## Exercise details:
Leave every picture out and write out the records below exactly.

## Material provided:
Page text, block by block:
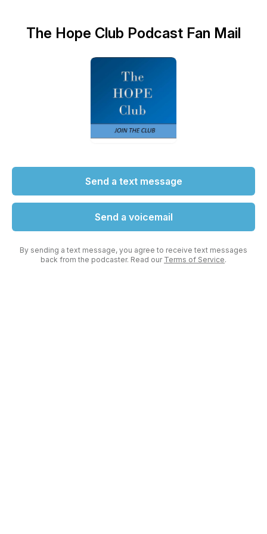
The Hope Club Podcast Fan Mail
Send a text message
Send a voicemail
By sending a text message, you agree to receive text messages
back from the podcaster. Read our Terms of Service.
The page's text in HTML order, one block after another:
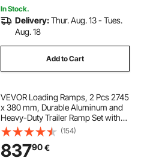
In Stock.
Delivery:Thur. Aug. 13 - Tues.
Aug. 18
Add to Cart
VEVOR Loading Ramps, 2 Pcs 2745
x 380 mm, Durable Aluminum and
Heavy-Duty Trailer Ramp Set with
Anti-Slip Plates, 4535.9 kg
Combined Capacity, for Carts,
Farm Tractors, ATVs, Lawn
Mowers, Motorcycles
(154)
83790€
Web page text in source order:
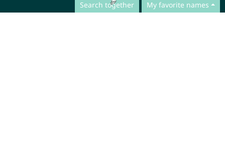
Search together My favorite names
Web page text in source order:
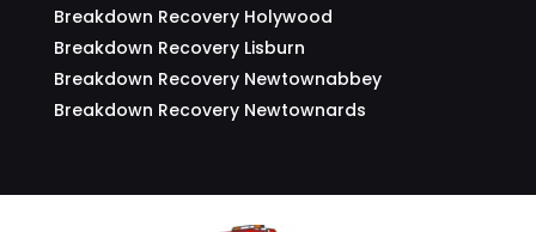
Breakdown Recovery Holywood
Breakdown Recovery Lisburn
Breakdown Recovery Newtownabbey
Breakdown Recovery Newtownards
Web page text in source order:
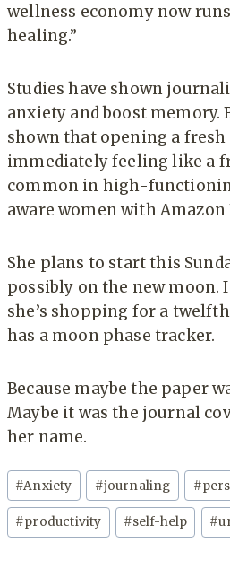
wellness economy now
healing.”
Studies have shown
anxiety and boost memory.
shown that opening a fresh
immediately feeling like a
common in high-
aware women with Amazon
She plans to start this
possibly on the new moon.
she’s shopping for a
has a moon phase tracker.
Because maybe the paper
Maybe it was the journal
her name.
Post
Tags:
#Anxiety #journaling #
#productivity #self-help #
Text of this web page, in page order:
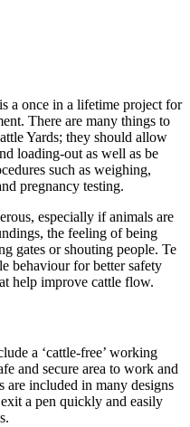
a once in a lifetime project for
There are many things to
Yards; they should allow
loading-out as well as be
such as weighing,
pregnancy testing.
especially if animals are
the feeling of being
gates or shouting people. Te
behaviour for better safety
help improve cattle flow.
a ‘cattle-free’ working
and secure area to work and
are included in many designs
a pen quickly and easily
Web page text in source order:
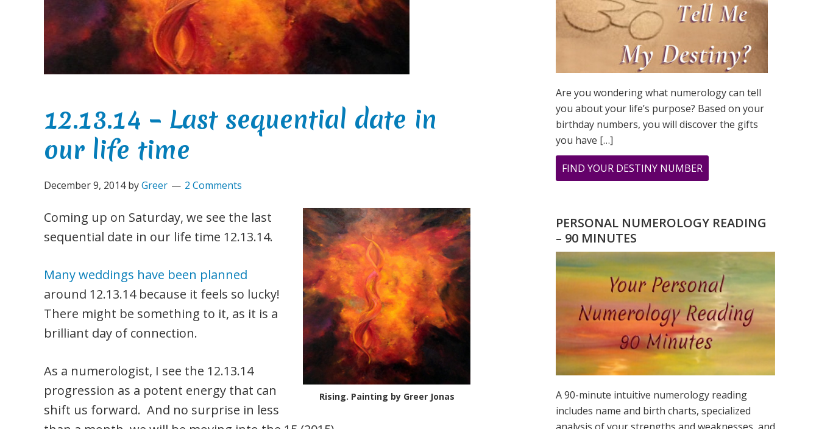
12.13.14 – Last sequential date in
our life time
December 9, 2014byGreer 2 Comments
Rising. Painting by Greer Jonas
Coming up on Saturday, we see the last
sequential date in our life time 12.13.14.
Many weddings have been planned
around 12.13.14 because it feels so lucky!
There might be something to it, as it is a
brilliant day of connection.
As a numerologist, I see the 12.13.14
progression as a potent energy that can
shift us forward. And no surprise in less
Are you wondering what numerology can tell
you about your life’s purpose? Based on your
birthday numbers, you will discover the gifts
you have […]
FIND YOUR DESTINY NUMBER
ARE
WHAT
DESTINY
IS?
PERSONAL NUMEROLOGY READING
– 90 MINUTES
A 90-minute intuitive numerology reading
includes name and birth charts, specialized
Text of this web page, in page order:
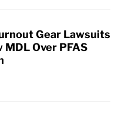
Gear Lawsuits
Over PFAS
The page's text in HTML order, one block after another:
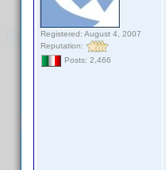
Registered: August 4, 2007
Reputation:
Posts: 2,466
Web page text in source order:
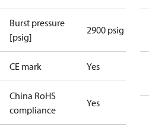
Burst pressure
[psig]
2900 psig
CE mark Yes
China RoHS
compliance
Yes
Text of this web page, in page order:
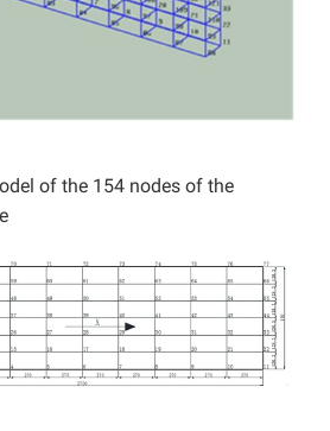
of the 154 nodes of the
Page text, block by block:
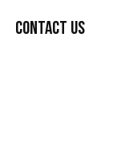
Contact Us
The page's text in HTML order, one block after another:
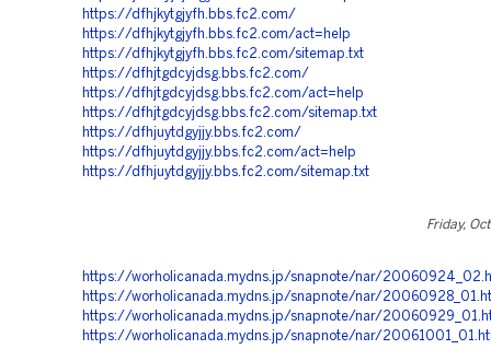
https://dfhjkytgjyfh.bbs.fc2.com/
https://dfhjkytgjyfh.bbs.fc2.com/act=help
https://dfhjkytgjyfh.bbs.fc2.com/sitemap.txt
https://dfhjtgdcyjdsg.bbs.fc2.com/
https://dfhjtgdcyjdsg.bbs.fc2.com/act=help
https://dfhjtgdcyjdsg.bbs.fc2.com/sitemap.txt
https://dfhjuytdgyjjy.bbs.fc2.com/
https://dfhjuytdgyjjy.bbs.fc2.com/act=help
https://dfhjuytdgyjjy.bbs.fc2.com/sitemap.txt
Friday,
https://worholicanada.mydns.jp/snapnote/nar/
https://worholicanada.mydns.jp/snapnote/nar/
https://worholicanada.mydns.jp/snapnote/nar/
https://worholicanada.mydns.jp/snapnote/nar/
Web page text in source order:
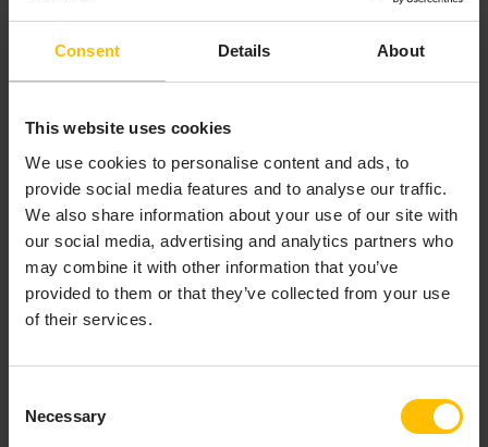
Consent Details About
This website uses cookies
We use cookies to personalise content and ads, to
provide social media features and to analyse our traffic.
We also share information about your use of our site with
our social media, advertising and analytics partners who
may combine it with other information that you’ve
provided to them or that they’ve collected from your use
of their services.
Selection
Necessary
Both types of agents are pre-configured with a fixed
platform endpoint URL. Using this platform endpoint
connect to a tenant in Cumulocity and to send data to
tenant.
After starting, the agent will synchronize the inventory
with the sensor subnetwork that the agent is
responsible for.
SYNCHRONIZING INVENTORY
DATA
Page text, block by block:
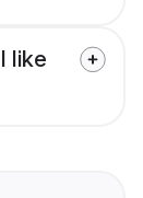
like
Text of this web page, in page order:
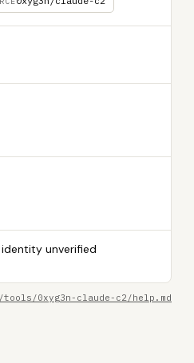
identity unverified
/tools/0xyg3n-claude-c2/help.md
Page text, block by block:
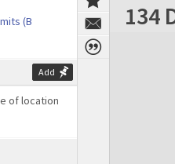
(B
Add
134
Expand/collapse
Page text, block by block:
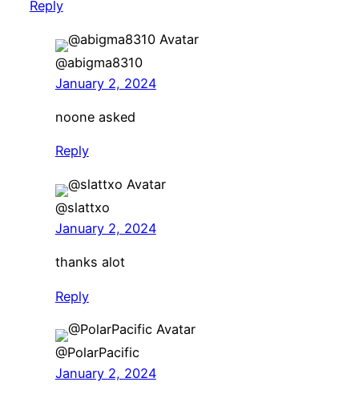
Reply
@abigma8310
January 2, 2024
noone asked
Reply
@slattxo
January 2, 2024
thanks alot
Reply
@PolarPacific
January 2, 2024
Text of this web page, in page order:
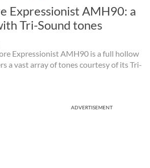
Expressionist AMH90: a
Tri-Sound tones
Expressionist AMH90 is a full hollow
a vast array of tones courtesy of its Tri-
ADVERTISEMENT
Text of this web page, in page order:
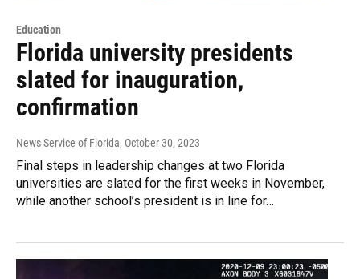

## Result:
Page text, block by block:
The Hope Club Podcast Fan Mail
Send a text message
Send a voicemail
By sending a text message, you agree to receive text messages
back from the podcaster. Read our Terms of Service.
The page's text in HTML order, one block after another:
In Stock.
Delivery:Thur. Aug. 13 - Tues.
Aug. 18
Add to Cart
VEVOR Loading Ramps, 2 Pcs 2745
x 380 mm, Durable Aluminum and
Heavy-Duty Trailer Ramp Set with
Anti-Slip Plates, 4535.9 kg
Combined Capacity, for Carts,
Farm Tractors, ATVs, Lawn
Mowers, Motorcycles
(154)
83790€
Web page text in source order:
Search together My favorite names
Web page text in source order:
Breakdown Recovery Holywood
Breakdown Recovery Lisburn
Breakdown Recovery Newtownabbey
Breakdown Recovery Newtownards
Web page text in source order:
wellness economy now
healing.”
Studies have shown
anxiety and boost memory.
shown that opening a fresh
immediately feeling like a
common in high-
aware women with Amazon
She plans to start this
possibly on the new moon.
she’s shopping for a
has a moon phase tracker.
Because maybe the paper
Maybe it was the journal
her name.
Post
Tags:
#Anxiety #journaling #
#productivity #self-help #
Text of this web page, in page order:
a once in a lifetime project for
There are many things to
Yards; they should allow
loading-out as well as be
such as weighing,
pregnancy testing.
especially if animals are
the feeling of being
gates or shouting people. Te
behaviour for better safety
help improve cattle flow.
a ‘cattle-free’ working
and secure area to work and
are included in many designs
a pen quickly and easily
Web page text in source order:
12.13.14 – Last sequential date in
our life time
December 9, 2014byGreer 2 Comments
Rising. Painting by Greer Jonas
Coming up on Saturday, we see the last
sequential date in our life time 12.13.14.
Many weddings have been planned
around 12.13.14 because it feels so lucky!
There might be something to it, as it is a
brilliant day of connection.
As a numerologist, I see the 12.13.14
progression as a potent energy that can
shift us forward. And no surprise in less
Are you wondering what numerology can tell
you about your life’s purpose? Based on your
birthday numbers, you will discover the gifts
you have […]
FIND YOUR DESTINY NUMBER
ARE
WHAT
DESTINY
IS?
PERSONAL NUMEROLOGY READING
– 90 MINUTES
A 90-minute intuitive numerology reading
includes name and birth charts, specialized
Text of this web page, in page order:
Gear Lawsuits
Over PFAS
The page's text in HTML order, one block after another:
Registered: August 4, 2007
Reputation:
Posts: 2,466
Web page text in source order:
Burst pressure
[psig]
2900 psig
CE mark Yes
China RoHS
compliance
Yes
Text of this web page, in page order:
of the 154 nodes of the
Page text, block by block:
Contact Us
The page's text in HTML order, one block after another:
https://dfhjkytgjyfh.bbs.fc2.com/
https://dfhjkytgjyfh.bbs.fc2.com/act=help
https://dfhjkytgjyfh.bbs.fc2.com/sitemap.txt
https://dfhjtgdcyjdsg.bbs.fc2.com/
https://dfhjtgdcyjdsg.bbs.fc2.com/act=help
https://dfhjtgdcyjdsg.bbs.fc2.com/sitemap.txt
https://dfhjuytdgyjjy.bbs.fc2.com/
https://dfhjuytdgyjjy.bbs.fc2.com/act=help
https://dfhjuytdgyjjy.bbs.fc2.com/sitemap.txt
Friday,
https://worholicanada.mydns.jp/snapnote/nar/
https://worholicanada.mydns.jp/snapnote/nar/
https://worholicanada.mydns.jp/snapnote/nar/
https://worholicanada.mydns.jp/snapnote/nar/
Web page text in source order:
Consent Details About
This website uses cookies
We use cookies to personalise content and ads, to
provide social media features and to analyse our traffic.
We also share information about your use of our site with
our social media, advertising and analytics partners who
may combine it with other information that you’ve
provided to them or that they’ve collected from your use
of their services.
Selection
Necessary
Both types of agents are pre-configured with a fixed
platform endpoint URL. Using this platform endpoint
connect to a tenant in Cumulocity and to send data to
tenant.
After starting, the agent will synchronize the inventory
with the sensor subnetwork that the agent is
responsible for.
SYNCHRONIZING INVENTORY
DATA
Page text, block by block:
like
Text of this web page, in page order:
identity unverified
/tools/0xyg3n-claude-c2/help.md
Page text, block by block:
(B
Add
134
Expand/collapse
Page text, block by block:
Reply
@abigma8310
January 2, 2024
noone asked
Reply
@slattxo
January 2, 2024
thanks alot
Reply
@PolarPacific
January 2, 2024
Text of this web page, in page order:
Expressionist AMH90: a
Tri-Sound tones
Expressionist AMH90 is a full hollow
a vast array of tones courtesy of its Tri-
ADVERTISEMENT
Text of this web page, in page order:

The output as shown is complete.